Task brief: All records, exactly as written, minus the pictures: copy them out.

□ □ □ □ □

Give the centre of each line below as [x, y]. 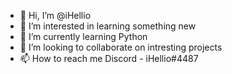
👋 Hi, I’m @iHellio [55, 15]
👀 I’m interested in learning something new [108, 26]
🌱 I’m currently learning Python [83, 36]
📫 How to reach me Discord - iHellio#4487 [109, 58]
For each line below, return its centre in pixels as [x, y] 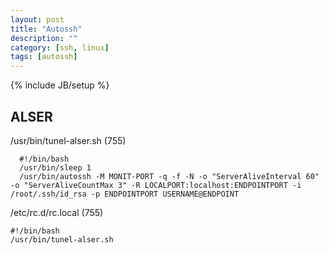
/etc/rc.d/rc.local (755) [57, 212]
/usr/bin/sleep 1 [55, 167]
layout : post [37, 19]
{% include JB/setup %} [60, 85]
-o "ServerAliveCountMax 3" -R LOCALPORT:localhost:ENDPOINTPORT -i [156, 185]
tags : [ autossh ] [44, 57]
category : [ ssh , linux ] [60, 47]
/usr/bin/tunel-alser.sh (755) [68, 140]

□ □ □ □ □

Response below:
Give the centre of each line below as [x, y]. 
👋 Hi, I’m @iHellio [55, 15]
👀 I’m interested in learning something new [108, 26]
🌱 I’m currently learning Python [83, 36]
📫 How to reach me Discord - iHellio#4487 [109, 58]
For each line below, return its centre in pixels as [x, y] 
/etc/rc.d/rc.local (755) [57, 212]
/usr/bin/sleep 1 [55, 167]
layout : post [37, 19]
{% include JB/setup %} [60, 85]
-o "ServerAliveCountMax 3" -R LOCALPORT:localhost:ENDPOINTPORT -i [156, 185]
tags : [ autossh ] [44, 57]
category : [ ssh , linux ] [60, 47]
/usr/bin/tunel-alser.sh (755) [68, 140]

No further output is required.